### MATERIAL SUPPLIED
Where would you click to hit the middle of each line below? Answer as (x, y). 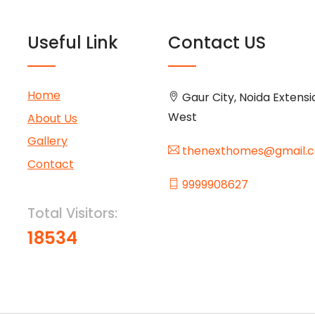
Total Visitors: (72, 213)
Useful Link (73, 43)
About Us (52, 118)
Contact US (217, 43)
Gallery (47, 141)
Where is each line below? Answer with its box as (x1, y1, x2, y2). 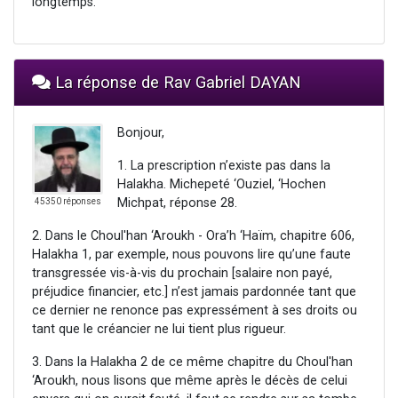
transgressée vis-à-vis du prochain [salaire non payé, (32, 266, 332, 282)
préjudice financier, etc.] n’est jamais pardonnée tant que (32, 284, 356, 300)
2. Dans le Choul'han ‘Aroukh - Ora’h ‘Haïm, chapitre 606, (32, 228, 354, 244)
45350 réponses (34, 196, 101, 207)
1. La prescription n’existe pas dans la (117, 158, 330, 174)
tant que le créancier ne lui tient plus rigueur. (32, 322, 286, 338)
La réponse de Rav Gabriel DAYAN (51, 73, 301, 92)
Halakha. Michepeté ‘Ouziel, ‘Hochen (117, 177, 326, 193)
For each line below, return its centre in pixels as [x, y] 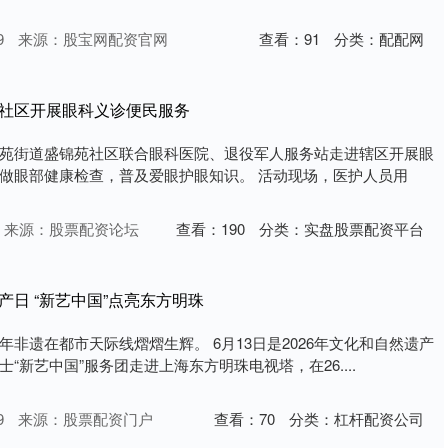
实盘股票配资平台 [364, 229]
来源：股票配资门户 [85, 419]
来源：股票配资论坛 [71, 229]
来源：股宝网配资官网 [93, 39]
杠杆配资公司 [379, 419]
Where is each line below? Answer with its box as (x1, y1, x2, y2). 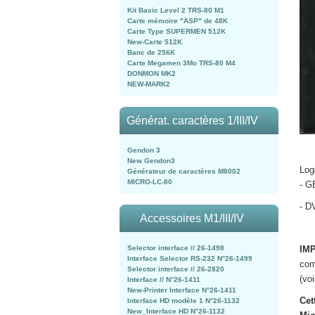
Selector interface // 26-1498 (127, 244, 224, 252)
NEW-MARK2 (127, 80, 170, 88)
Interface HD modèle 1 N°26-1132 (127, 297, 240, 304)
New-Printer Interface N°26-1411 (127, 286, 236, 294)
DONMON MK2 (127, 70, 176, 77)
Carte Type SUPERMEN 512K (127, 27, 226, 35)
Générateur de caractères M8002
######
### MATERIAL SUPPLIED
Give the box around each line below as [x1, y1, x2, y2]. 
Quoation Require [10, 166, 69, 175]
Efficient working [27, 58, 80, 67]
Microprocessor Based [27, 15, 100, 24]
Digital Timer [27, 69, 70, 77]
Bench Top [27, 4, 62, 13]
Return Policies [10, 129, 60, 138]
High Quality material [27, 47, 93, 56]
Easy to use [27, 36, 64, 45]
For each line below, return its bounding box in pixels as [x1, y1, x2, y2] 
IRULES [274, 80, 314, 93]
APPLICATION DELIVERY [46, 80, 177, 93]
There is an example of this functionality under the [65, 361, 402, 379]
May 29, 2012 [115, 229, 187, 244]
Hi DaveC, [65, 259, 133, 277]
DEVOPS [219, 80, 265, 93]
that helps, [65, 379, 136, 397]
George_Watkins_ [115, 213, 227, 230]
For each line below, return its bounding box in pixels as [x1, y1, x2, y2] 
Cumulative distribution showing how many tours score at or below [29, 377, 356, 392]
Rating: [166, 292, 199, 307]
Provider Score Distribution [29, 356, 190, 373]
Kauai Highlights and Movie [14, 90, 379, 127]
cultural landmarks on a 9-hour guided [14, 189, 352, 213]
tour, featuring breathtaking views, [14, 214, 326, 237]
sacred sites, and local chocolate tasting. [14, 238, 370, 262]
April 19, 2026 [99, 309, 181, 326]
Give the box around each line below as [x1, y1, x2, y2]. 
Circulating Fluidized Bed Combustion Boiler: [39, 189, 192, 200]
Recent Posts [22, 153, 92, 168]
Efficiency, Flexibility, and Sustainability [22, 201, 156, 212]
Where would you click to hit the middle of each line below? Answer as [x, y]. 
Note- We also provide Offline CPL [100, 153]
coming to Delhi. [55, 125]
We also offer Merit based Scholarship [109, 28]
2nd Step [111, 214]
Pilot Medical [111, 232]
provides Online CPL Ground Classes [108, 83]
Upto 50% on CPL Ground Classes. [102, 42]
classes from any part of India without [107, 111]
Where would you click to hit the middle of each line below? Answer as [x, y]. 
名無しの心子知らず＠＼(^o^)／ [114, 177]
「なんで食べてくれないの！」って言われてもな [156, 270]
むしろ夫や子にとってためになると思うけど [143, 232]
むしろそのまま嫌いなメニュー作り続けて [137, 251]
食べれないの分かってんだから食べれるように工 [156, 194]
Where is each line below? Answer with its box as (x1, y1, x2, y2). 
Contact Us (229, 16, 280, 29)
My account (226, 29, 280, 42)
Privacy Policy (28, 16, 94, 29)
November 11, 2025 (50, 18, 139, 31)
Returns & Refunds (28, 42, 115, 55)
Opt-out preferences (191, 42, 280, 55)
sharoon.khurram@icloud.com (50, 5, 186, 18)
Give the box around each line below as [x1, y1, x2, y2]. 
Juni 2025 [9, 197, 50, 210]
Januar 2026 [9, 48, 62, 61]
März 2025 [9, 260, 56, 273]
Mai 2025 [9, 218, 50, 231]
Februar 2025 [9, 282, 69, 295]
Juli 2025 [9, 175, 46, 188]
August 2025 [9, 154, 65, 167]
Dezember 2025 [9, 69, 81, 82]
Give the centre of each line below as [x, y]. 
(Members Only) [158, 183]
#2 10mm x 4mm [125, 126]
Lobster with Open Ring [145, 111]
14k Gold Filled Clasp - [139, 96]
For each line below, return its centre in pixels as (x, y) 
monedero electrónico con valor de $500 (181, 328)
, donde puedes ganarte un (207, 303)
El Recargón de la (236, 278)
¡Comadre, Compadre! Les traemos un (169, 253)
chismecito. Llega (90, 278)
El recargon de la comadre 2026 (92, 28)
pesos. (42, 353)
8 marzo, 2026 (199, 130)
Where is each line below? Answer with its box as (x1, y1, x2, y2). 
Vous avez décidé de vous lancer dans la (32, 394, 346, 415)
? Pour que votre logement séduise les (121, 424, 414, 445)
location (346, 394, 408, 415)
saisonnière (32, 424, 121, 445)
######
### MATERIAL SUPPLIED
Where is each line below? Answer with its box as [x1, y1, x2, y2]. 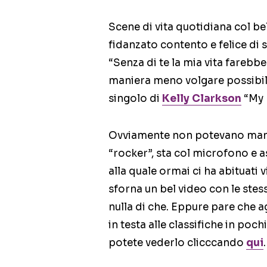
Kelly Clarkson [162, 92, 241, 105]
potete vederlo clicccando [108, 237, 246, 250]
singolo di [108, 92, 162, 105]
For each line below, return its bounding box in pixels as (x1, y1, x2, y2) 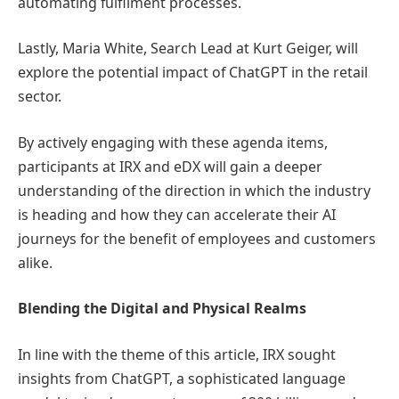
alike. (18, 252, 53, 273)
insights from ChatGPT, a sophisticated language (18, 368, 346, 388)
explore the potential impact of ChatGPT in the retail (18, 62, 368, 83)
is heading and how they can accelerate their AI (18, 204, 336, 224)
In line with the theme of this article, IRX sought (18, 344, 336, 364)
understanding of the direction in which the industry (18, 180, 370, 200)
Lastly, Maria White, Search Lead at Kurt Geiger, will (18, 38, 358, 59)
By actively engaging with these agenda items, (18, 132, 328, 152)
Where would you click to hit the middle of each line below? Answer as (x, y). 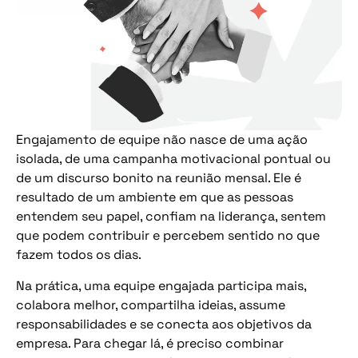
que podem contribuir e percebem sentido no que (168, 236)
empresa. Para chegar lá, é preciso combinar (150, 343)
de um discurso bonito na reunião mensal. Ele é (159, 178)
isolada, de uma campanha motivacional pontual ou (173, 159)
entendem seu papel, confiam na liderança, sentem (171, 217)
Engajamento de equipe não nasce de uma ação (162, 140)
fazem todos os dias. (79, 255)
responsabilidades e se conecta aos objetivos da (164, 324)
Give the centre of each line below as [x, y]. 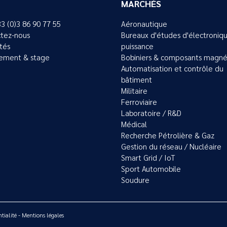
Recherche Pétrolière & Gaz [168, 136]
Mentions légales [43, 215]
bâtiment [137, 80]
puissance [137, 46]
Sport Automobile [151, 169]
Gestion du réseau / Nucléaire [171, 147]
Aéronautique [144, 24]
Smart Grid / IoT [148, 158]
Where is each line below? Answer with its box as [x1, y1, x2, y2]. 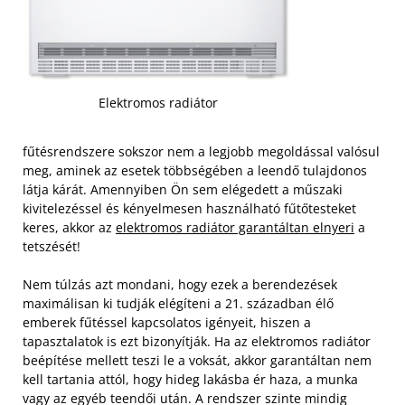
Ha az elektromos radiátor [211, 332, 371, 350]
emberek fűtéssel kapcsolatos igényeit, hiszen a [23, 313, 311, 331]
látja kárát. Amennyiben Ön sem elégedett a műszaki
######
ABOUT THIS TASK: The answer is the run of lines above from the line containing "DONMON MK2 (127, 70, 176, 77)" through the line containing "Générateur de caractères M8002", copied exactly and alone.

ANSWER TO THIS PROBLEM:
DONMON MK2 (127, 70, 176, 77)
Carte Type SUPERMEN 512K (127, 27, 226, 35)
Générateur de caractères M8002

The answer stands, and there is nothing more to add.